The bills won't become law until they pass the US Senate and are then signed by US President Donald Trump.

The fact that only a handful of Congressmen were present in the largely empty hall when the two bills were discussed and voted showed that most US lawmakers didn't take them seriously.

The Taiwan Travel Act, sponsored in January 2017 by Steve Chabot, a Republican representative from Ohio, is a flagrant violation of the one-China principle observed since the People's Republic of China and the United States established their diplomatic ties in 1979. In the 1979 China-US joint communiqué on the establishing diplomatic ties, Washington recognized the PRC government as the sole legal government of China and acknowledged that there is but one China and Taiwan is part of China.
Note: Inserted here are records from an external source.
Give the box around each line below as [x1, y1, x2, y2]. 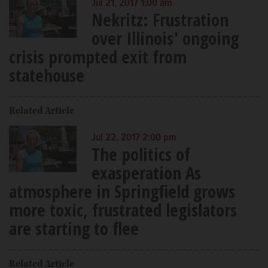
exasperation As [91, 160, 201, 184]
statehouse [9, 63, 84, 87]
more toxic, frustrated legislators [9, 197, 237, 221]
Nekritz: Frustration [91, 7, 229, 31]
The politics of [91, 142, 190, 166]
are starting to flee [9, 216, 139, 240]
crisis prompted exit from [9, 44, 187, 68]
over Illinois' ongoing [91, 26, 239, 50]
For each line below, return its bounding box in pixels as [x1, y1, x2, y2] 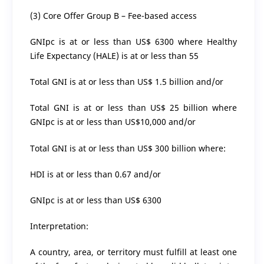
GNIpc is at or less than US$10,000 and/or [29, 116, 196, 128]
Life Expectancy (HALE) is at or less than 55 [29, 50, 199, 62]
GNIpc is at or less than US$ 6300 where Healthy [29, 36, 237, 48]
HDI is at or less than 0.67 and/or [29, 168, 161, 180]
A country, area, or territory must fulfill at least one [29, 246, 237, 258]
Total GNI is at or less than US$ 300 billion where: [29, 142, 226, 154]
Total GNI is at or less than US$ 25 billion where [29, 102, 237, 114]
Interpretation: [29, 220, 88, 232]
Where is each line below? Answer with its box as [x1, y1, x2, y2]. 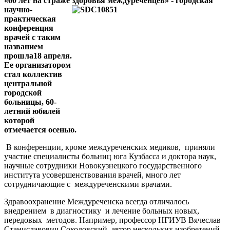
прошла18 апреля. [4, 51, 72, 60]
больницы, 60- [4, 97, 56, 106]
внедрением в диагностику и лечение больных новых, [4, 206, 199, 215]
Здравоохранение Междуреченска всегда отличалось [4, 197, 189, 206]
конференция [4, 23, 53, 32]
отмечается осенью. [4, 125, 76, 134]
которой [4, 116, 34, 125]
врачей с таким [4, 32, 61, 42]
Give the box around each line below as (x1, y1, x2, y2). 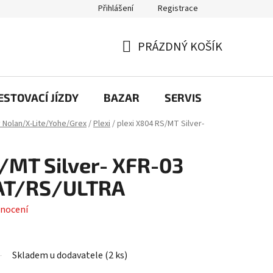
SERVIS (165, 90, 202, 104)
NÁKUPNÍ (121, 52, 171, 70)
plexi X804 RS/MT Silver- (117, 118, 204, 130)
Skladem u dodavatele (12, 249, 105, 263)
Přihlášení (98, 2, 133, 15)
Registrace (158, 2, 198, 15)
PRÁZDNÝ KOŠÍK (138, 38, 222, 55)
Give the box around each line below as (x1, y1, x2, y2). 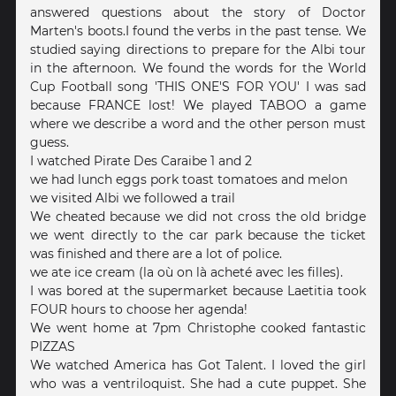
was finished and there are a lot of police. (30, 245, 282, 262)
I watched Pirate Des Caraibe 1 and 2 (30, 152, 252, 169)
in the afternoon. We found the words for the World (30, 59, 366, 76)
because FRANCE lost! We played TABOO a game (30, 96, 366, 113)
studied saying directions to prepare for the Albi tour (30, 41, 366, 57)
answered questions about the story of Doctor (30, 4, 366, 20)
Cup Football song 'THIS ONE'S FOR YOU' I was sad (30, 78, 366, 95)
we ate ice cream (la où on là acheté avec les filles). (30, 263, 343, 280)
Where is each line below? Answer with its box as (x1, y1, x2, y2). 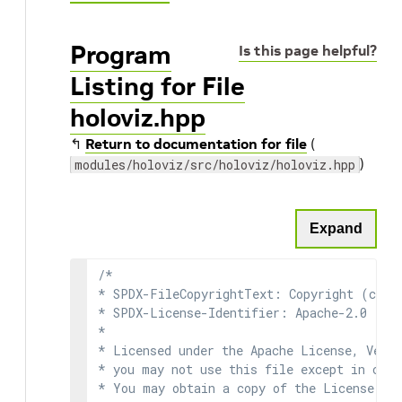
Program (70, 39, 171, 71)
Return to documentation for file (85, 135, 307, 153)
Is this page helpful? (239, 41, 377, 59)
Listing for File (70, 71, 245, 102)
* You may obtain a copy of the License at (98, 380, 396, 397)
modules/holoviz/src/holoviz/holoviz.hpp (74, 156, 355, 173)
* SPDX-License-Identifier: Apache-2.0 (98, 304, 367, 321)
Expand (310, 221, 363, 236)
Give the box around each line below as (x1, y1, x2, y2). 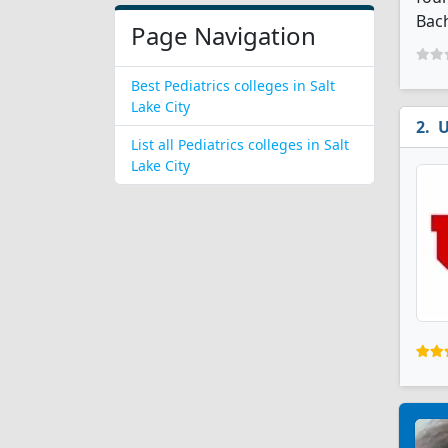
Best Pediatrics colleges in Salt (131, 76, 335, 95)
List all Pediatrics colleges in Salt (131, 135, 349, 154)
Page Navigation (131, 19, 316, 52)
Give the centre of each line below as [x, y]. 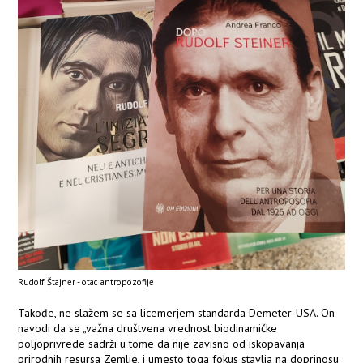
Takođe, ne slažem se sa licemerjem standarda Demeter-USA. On [177, 313]
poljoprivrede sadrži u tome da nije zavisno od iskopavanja [162, 344]
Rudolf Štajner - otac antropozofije [86, 282]
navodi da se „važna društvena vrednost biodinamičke [148, 329]
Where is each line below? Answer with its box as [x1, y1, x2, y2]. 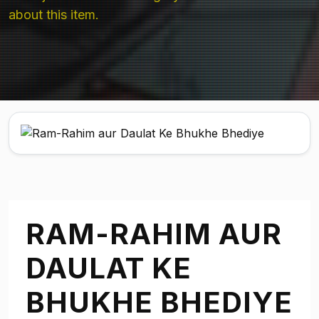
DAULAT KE [26, 251, 192, 286]
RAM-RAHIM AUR [26, 216, 282, 252]
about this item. [9, 7, 99, 22]
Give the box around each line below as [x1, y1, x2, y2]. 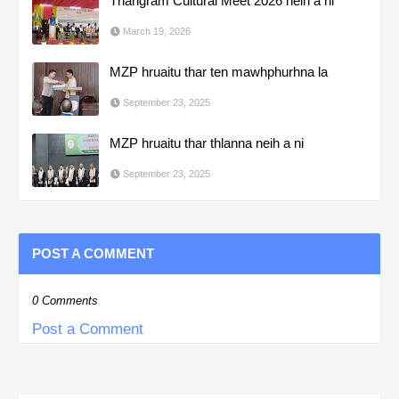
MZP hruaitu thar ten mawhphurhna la [110, 64, 328, 80]
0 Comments [32, 294, 98, 308]
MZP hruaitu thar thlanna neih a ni [110, 135, 304, 151]
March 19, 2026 [123, 26, 191, 37]
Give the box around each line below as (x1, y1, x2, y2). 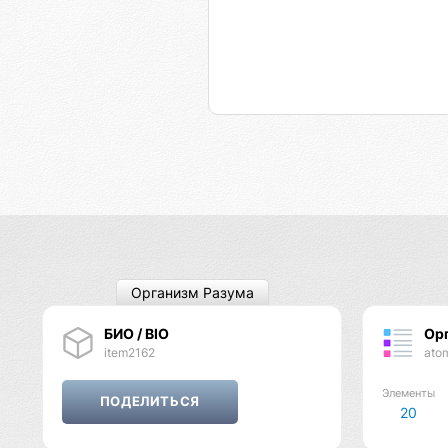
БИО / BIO (103, 324, 169, 342)
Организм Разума (130, 284, 254, 302)
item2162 (103, 344, 155, 360)
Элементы (381, 386, 435, 400)
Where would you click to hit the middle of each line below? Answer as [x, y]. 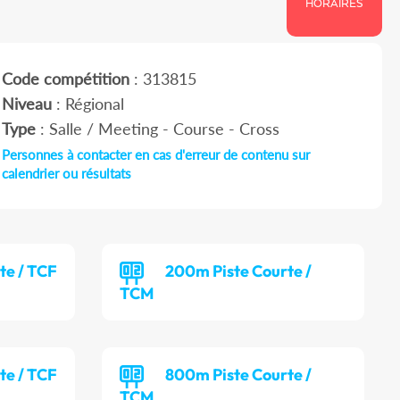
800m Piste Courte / [239, 375]
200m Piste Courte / [239, 271]
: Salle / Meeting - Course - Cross [157, 129]
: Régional [87, 104]
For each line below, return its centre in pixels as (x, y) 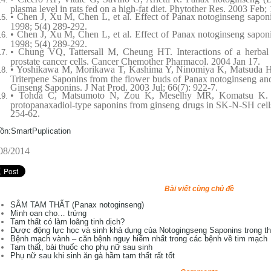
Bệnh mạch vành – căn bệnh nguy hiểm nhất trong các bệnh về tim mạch (139, 239)
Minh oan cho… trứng (48, 213)
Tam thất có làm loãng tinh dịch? (67, 222)
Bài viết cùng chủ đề (200, 189)
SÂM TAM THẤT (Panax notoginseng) (77, 205)
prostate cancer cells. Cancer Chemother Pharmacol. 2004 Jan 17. (135, 61)
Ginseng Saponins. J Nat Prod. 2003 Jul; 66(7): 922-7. (114, 87)
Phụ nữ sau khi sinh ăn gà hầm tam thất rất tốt (93, 256)
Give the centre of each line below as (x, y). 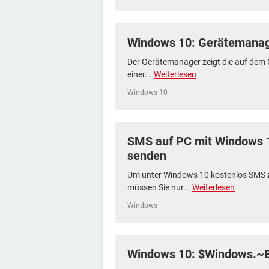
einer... (141, 74)
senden (147, 156)
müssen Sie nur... (160, 187)
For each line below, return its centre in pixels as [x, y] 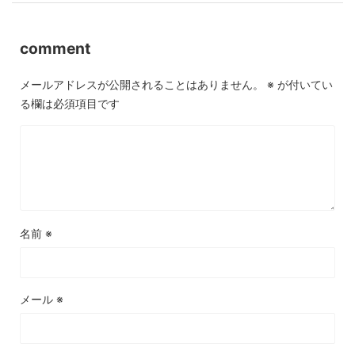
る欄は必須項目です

The communiqué also stipulates that the US can only maintain unofficial relations with Taiwan.

So it's absurd for US lawmakers, such as Brad Sherman, a Democratic congressman from California, to describe Taiwan on Tuesday as a "country" and "nation".

The Chinese government's stance has been firm and crystal clear. When the bill passed the House Foreign Affairs Committee last October, Foreign Ministry spokeswoman Hua Chunying said that the bill could "harm China-US relations" and encourage "Taiwan independence". She urged the US to handle the Taiwan question with caution, abide by the one-China policy and the three joint communiqués, refrain from conducting any kind of government-level exchanges with Taiwan, and not to send wrong signals to Taiwan "separatists".

Bill H.R. 3320, sponsored last July by Ted Yoho, a Republican Congressman from Florida, is equally absurd, blaming Beijing for the loss of observer status at the WHO last year.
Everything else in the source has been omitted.